Not a different plan. But the existing plan may need adjusting, and if there isn’t one, the cost of ignoring this question can be significant.
Here’s the problem. When someone dies owning real estate, that property is governed by the laws of the state where it sits. If your parent lives in Ohio but owns a condominium in Florida, both states have a claim on the process. The estate goes through probate in Ohio as the primary state, and then through a separate probate proceeding in Florida for the property there. That second proceeding is called ancillary probate, and it means additional court costs, additional attorney fees, additional delays, and the whole thing becoming public in two places instead of one.
For families managing an estate from a distance, often while also managing grief, it adds real burden to an already difficult period.
The solution is straightforward, and the same one that comes up whenever probate is the problem: a revocable living trust. If your parent’s Florida condominium is titled in the name of the trust rather than in their own name, it passes directly to the successor trustee when they die. No Florida probate. No second court proceeding. The trust handles it cleanly regardless of how many states are involved.
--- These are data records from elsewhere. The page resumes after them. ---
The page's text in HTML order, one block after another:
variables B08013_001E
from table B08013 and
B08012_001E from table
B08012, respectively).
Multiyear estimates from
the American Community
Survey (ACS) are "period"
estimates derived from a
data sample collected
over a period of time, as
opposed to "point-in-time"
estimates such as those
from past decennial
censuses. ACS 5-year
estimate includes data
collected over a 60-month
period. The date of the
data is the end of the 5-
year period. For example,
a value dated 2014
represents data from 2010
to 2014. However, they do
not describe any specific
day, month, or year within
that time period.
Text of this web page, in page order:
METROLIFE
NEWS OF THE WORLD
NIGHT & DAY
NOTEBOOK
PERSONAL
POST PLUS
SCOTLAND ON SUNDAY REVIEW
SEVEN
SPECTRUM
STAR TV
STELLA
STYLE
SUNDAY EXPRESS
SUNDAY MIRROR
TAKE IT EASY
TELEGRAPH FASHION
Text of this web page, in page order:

Transferring property into a trust requires recording a new deed in the relevant county, which is one reason it’s worth involving an attorney who knows how to do this properly. An attorney in your parent’s home state can usually handle everything, though they may coordinate with local counsel in the other state for the deed work.
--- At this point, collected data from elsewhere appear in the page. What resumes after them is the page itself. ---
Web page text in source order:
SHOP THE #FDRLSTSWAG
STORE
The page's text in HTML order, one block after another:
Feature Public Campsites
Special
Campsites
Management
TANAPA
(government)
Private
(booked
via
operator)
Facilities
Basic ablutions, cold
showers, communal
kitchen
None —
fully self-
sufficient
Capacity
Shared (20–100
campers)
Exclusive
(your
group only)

Your parent’s other documents, the financial power of attorney, healthcare proxy, and advance directive, are generally recognised across state lines. Some institutions will still push back on out-of-state forms, but that’s a practical inconvenience, not a legal crisis.
If your parent owns a vacation home, a second property, or spends part of the year in another state, it’s worth raising the question with an estate planning attorney sooner rather than later. Fixing it in advance is a straightforward conversation. Fixing it after the fact is much harder work.